**Extracted records:**
##########

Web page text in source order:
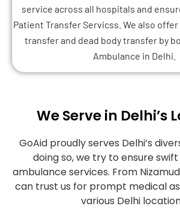
service across all hospitals and
Patient Transfer Servicss. We also
transfer and dead body transfer by
Ambulance in Delhi.
We Serve in Delhi’s
GoAid proudly serves Delhi’s
doing so, we try to ensure
ambulance services. From
can trust us for prompt medical
various Delhi

##########

**Task statement:** Return, with nothing added or dropped, the line containing "GoAid proudly serves Delhi’s" and every line after it to the end of the listing above.

**The answer:**
GoAid proudly serves Delhi’s
doing so, we try to ensure
ambulance services. From
can trust us for prompt medical
various Delhi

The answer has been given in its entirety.